[Saved data entries]
- - - -

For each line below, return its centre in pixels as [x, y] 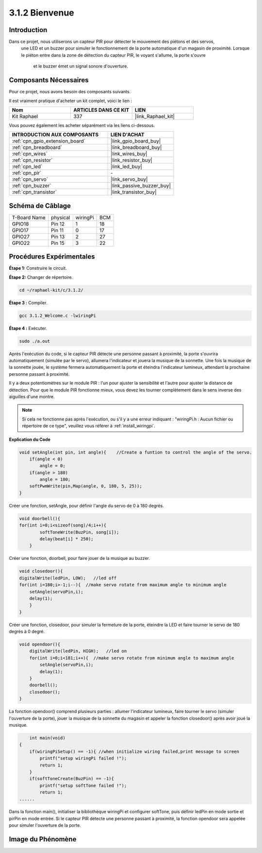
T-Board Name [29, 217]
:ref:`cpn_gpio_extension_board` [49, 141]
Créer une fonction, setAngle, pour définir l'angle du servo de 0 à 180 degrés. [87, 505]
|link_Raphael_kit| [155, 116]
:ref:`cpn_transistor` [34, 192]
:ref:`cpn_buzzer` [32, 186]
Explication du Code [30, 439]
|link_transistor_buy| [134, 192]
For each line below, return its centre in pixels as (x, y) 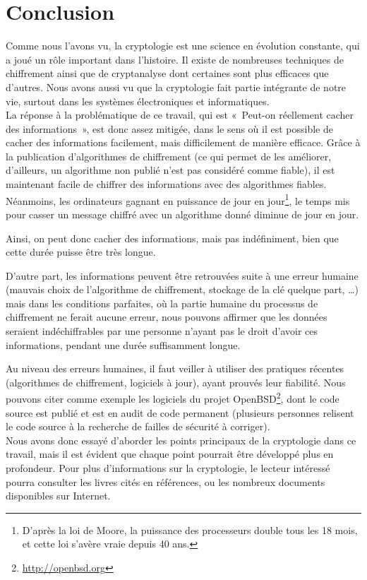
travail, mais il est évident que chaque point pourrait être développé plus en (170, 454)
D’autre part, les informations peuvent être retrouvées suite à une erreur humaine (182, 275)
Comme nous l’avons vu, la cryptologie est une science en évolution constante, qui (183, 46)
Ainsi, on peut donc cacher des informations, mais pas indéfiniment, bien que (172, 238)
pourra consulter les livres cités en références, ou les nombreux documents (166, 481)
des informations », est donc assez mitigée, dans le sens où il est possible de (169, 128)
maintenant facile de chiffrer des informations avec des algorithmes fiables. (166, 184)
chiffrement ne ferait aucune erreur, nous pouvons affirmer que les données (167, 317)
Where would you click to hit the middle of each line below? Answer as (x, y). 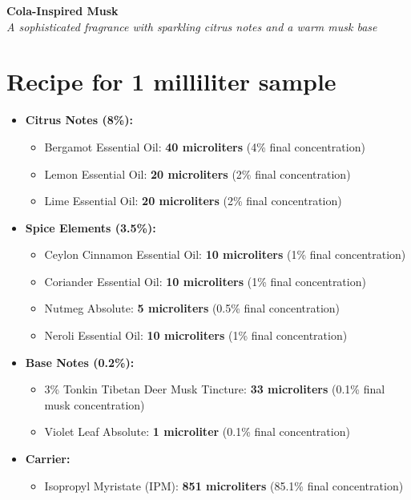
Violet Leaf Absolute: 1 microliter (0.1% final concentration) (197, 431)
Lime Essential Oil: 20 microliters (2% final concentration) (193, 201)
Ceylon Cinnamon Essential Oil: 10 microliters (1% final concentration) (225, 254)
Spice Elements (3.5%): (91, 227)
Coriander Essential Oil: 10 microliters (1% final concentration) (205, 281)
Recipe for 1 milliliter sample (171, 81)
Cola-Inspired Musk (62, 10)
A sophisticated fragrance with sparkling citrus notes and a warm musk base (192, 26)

- - - -

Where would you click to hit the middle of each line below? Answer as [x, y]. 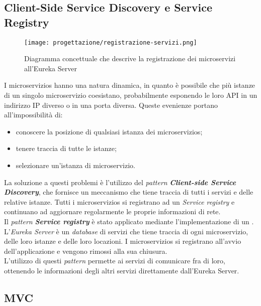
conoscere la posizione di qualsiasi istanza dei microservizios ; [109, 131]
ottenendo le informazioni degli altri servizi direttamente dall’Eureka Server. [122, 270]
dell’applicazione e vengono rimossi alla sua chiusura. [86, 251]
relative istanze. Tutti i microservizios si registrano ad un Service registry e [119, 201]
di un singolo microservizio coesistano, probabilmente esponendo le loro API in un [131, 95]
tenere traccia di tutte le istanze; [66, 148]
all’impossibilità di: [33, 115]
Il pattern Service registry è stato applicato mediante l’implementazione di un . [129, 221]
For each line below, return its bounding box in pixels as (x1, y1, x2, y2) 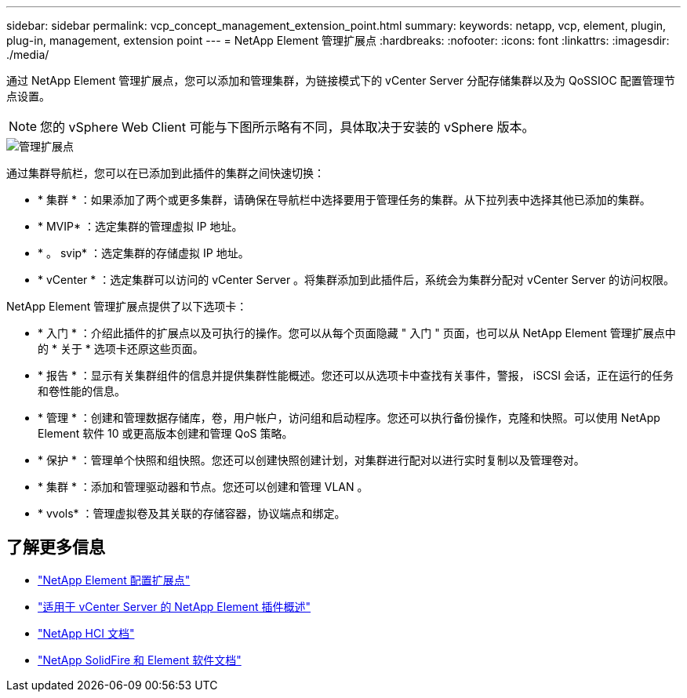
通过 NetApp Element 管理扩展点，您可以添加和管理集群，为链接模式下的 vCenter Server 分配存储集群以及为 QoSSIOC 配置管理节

- - - -

### Task objective
Read the records above. Show each line that has the string "être".

### Your response
travail, mais il est évident que chaque point pourrait être développé plus en (170, 454)
D’autre part, les informations peuvent être retrouvées suite à une erreur humaine (182, 275)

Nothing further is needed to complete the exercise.